- [Task description] Repeat only the lines from the one that contains "The page's text" through the final line of the listing below, exactly, please, without pictures.

[Source data]

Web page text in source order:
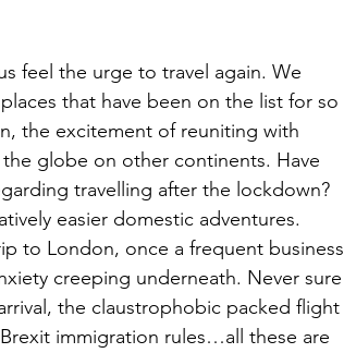
feel the urge to travel again. We
that have been on the list for so
the excitement of reuniting with
globe on other continents. Have
travelling after the lockdown?
easier domestic adventures.
to London, once a frequent business
creeping underneath. Never sure
the claustrophobic packed flight
immigration rules…all these are
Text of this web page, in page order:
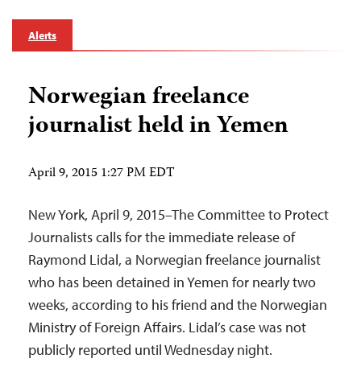
Alerts
Norwegian freelance
journalist held in Yemen
April 9, 2015 1:27 PM EDT
New York, April 9, 2015–The Committee to Protect
Journalists calls for the immediate release of
Raymond Lidal, a Norwegian freelance journalist
who has been detained in Yemen for nearly two
weeks, according to his friend and the Norwegian
Ministry of Foreign Affairs. Lidal’s case was not
publicly reported until Wednesday night.
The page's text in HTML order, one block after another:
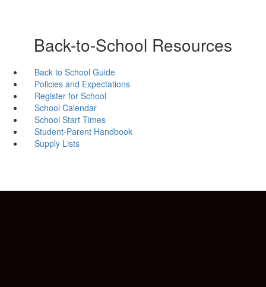
Back-to-School Resources
Back to School Guide
Policies and Expectations
Register for School
School Calendar
School Start Times
Student-Parent Handbook
Supply Lists
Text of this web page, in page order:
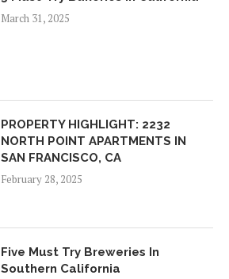
March 31, 2025
PROPERTY HIGHLIGHT: 2232
NORTH POINT APARTMENTS IN
SAN FRANCISCO, CA
February 28, 2025
Five Must Try Breweries In
Southern California
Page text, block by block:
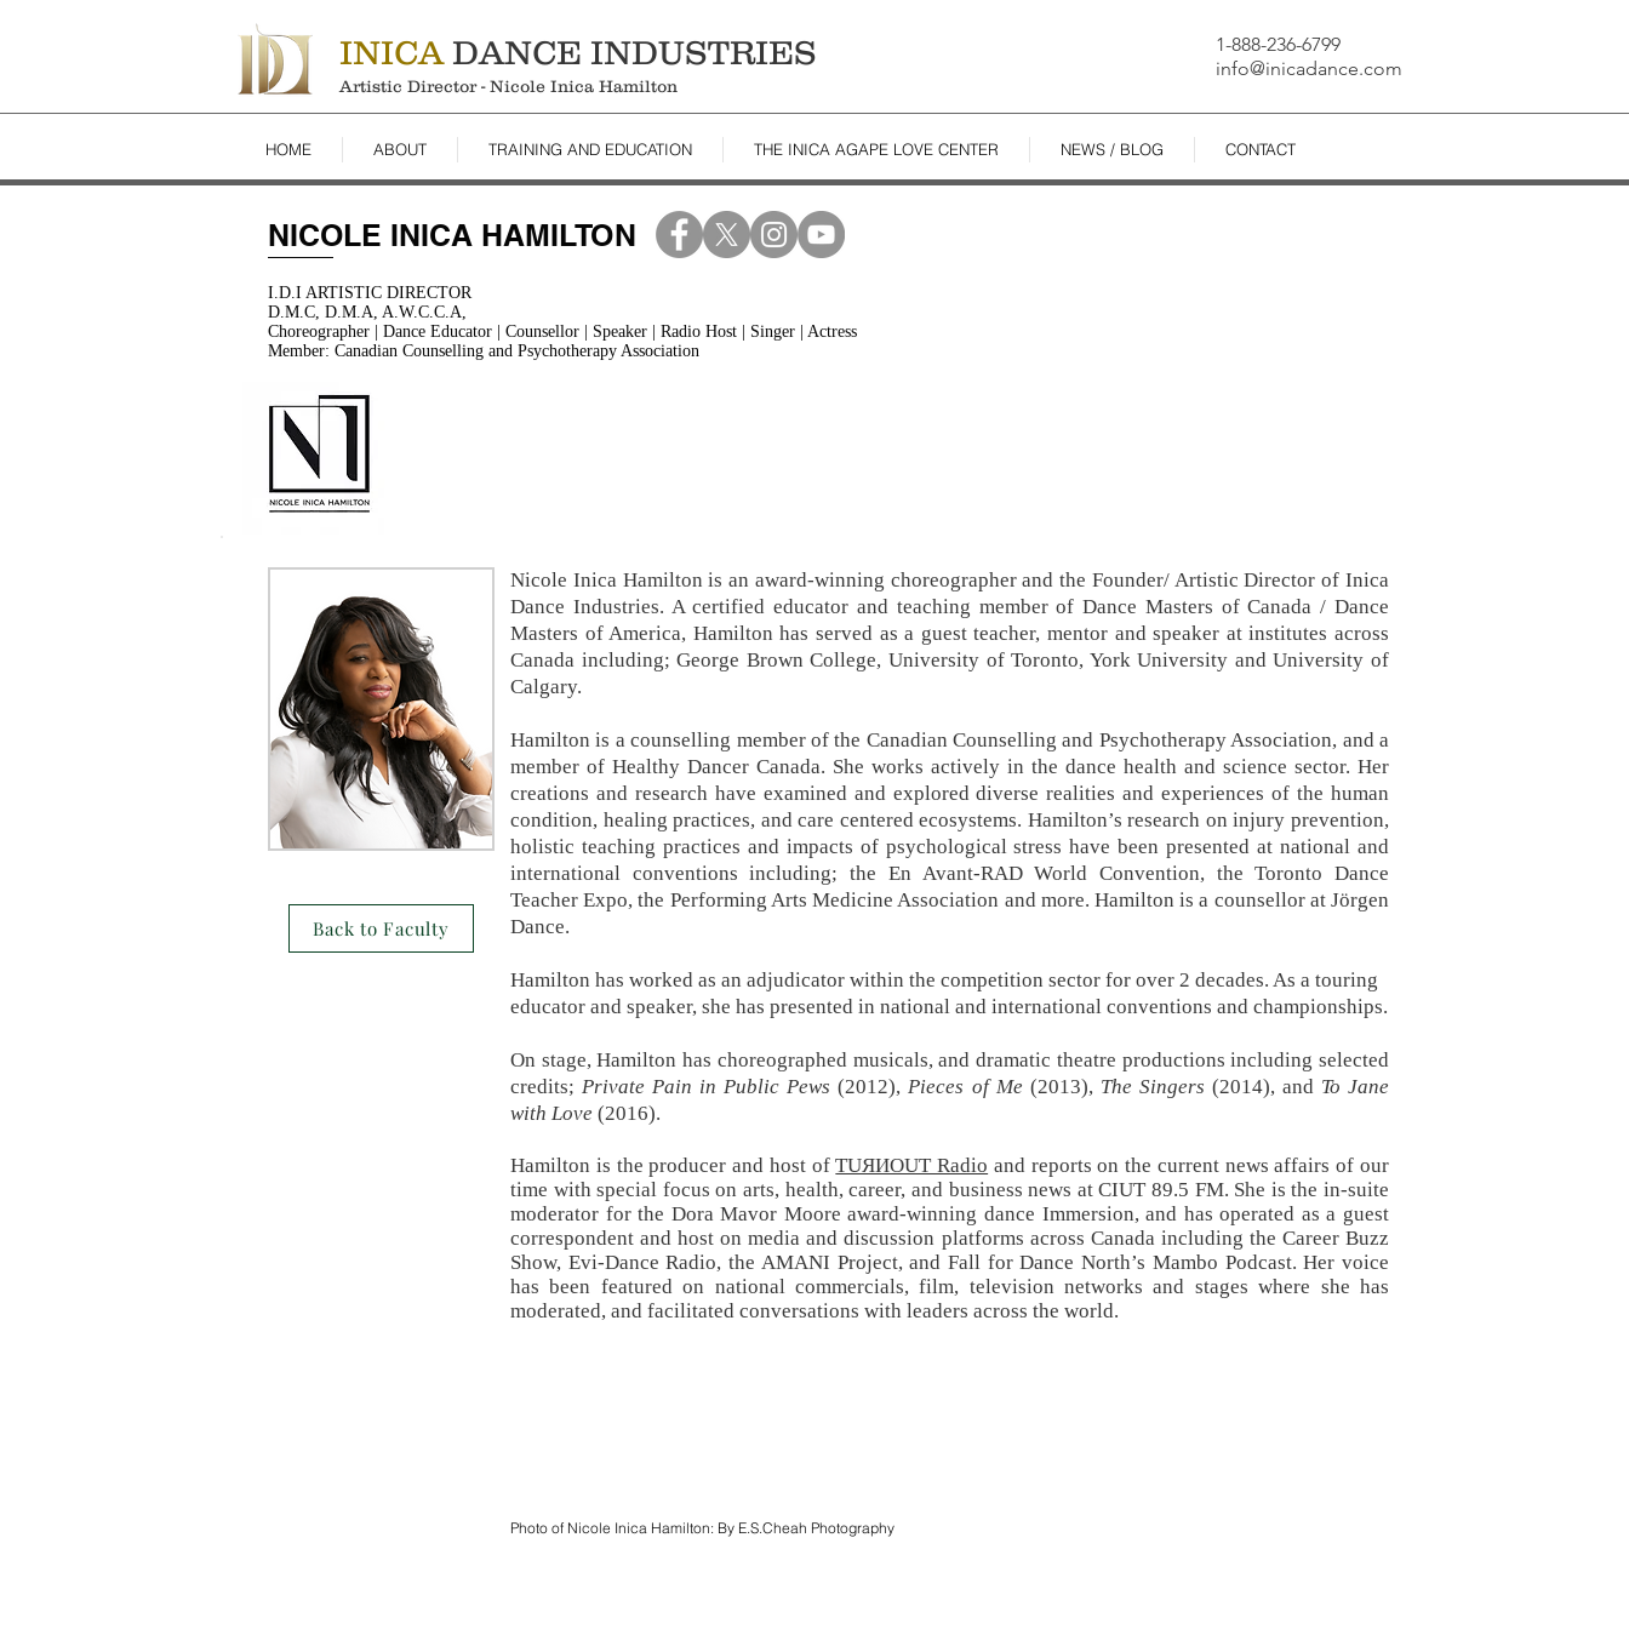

[/Source data]

- [Output]
The page's text in HTML order, one block after another:
Back-to-School Resources
Back to School Guide
Policies and Expectations
Register for School
School Calendar
School Start Times
Student-Parent Handbook
Supply Lists
Text of this web page, in page order:
March 31, 2025
PROPERTY HIGHLIGHT: 2232
NORTH POINT APARTMENTS IN
SAN FRANCISCO, CA
February 28, 2025
Five Must Try Breweries In
Southern California
Page text, block by block:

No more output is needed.